Keywords: anthropology, existence, existential, stoicism, skepticism, exis-tentials of human being, loneliness, fear, death.
Философская гуманистическая мысль Возрождения XVI в. характеризуется переосмыслением оснований гуманистического антропоцентризма, которое базируется на углубленном психологическом самоанализе внутреннего мира личности. В ренессансном хоре гуманистического антропоцентризма, поющем оды человеку как «центру Вселенной», отчетливо слышен скептический голос Мишеля Монтеня (1533–1592). Смысложизненные проблемы одиночества, страха, смерти в гуманистической философии Ренессанса приобрели новое по сравнению с предшествующими средневековыми представлениями звучание, поскольку в культуре эпохи Возрождения произошел поворот от «корпоративности» Средневековья к «раскованной индивидуальности» Нового времени, по выражению Якоба Буркхардта. Уникальная особенность ренессансного человека объясняется тем, что в его сознании, в его системе внутренних ценностных интенций сталкиваются стремление найти свое место, предписанное родом («знать свой шесток»), и желание быть «универсальным человеком», то есть одновременно и средневековое, и ренессансное отношение к личности. Ренессансный философ полагает необходимым «измерить самого себя» (Л. Медичи), но, произведя эту операцию, философия и культура Возрождения еще не находят «личности» как понятия (ставшего таковым в Новое время), а обнаруживают «сверх-личность» и «недо-личность» одновременно, посредством совмещения их в одном субъекте.

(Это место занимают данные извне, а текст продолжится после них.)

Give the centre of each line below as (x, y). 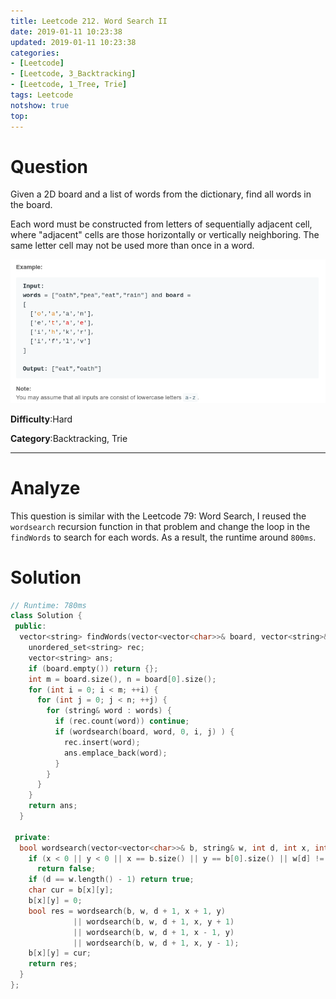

Мишель Монтень создал оригинальную концепцию человека и воплотил в знаменитых «Опытах» (1580 г.) собственное понимание человека и всех экзистенциальных проблем человеческого бытия. Монтень осознал всю сложность попыток составить устойчивое и единообразное представление о человеке, и потому он обосновывает автономность человеческого бытия, используя принципы эпикуреизма и трансцендентального скептицизма для того, чтобы подрубить под корень метафизические основания, на которых строится общественная жизнь. Ведь, как доказывал Монтень, сверхэмпирические вопросы недоступны компетенции человеческого разума, и только скептицизм и признание относительного знания могут быть руководством для понимания трансцендентного. И, конечно же, «опыт», эксперимент, поставленный на самом себе, что предопределило сам жанр произведения Монтеня – эссе («Les Essais» – «Опыты»). В соответствии с установкой на опыт Монтень последовательно изучает внутри самого себя экзистенциальные основания человеческого бытия с позиций неостоицизма и скептицизма (сократический вопрос Монтеня: «Что я знаю?»). Монтень применил в «Опытах» своеобразную технику исследования человеческих состояний, качеств и свойств, сочетающую точный самоанализ с тонкими наблюдениями над людьми, событиями, сопоставленными с «книжными» мудростями (в «Опытах» приведено более 3000 цитат античных и средневековых авторов). Уникальность подхода Монтеня обусловлена тем, что он не «творит» человека, а только «рассказывает о нем», то есть о самом себе. Это данный человек, а не человек вообще, и это обыкновенный человек, Homo Ordinalis, а не «перл творения». Вольтер, ставший позднее последователем Монтеня, заметил, что замысел Монтеня наивным образом обрисовать самого себя был прекрасен, ибо он в итоге изобразил человека вообще. Но, как замечает сам Монтень, «нет описания более трудного, чем описания самого себя, но в то же время нет описания более полезного»[1].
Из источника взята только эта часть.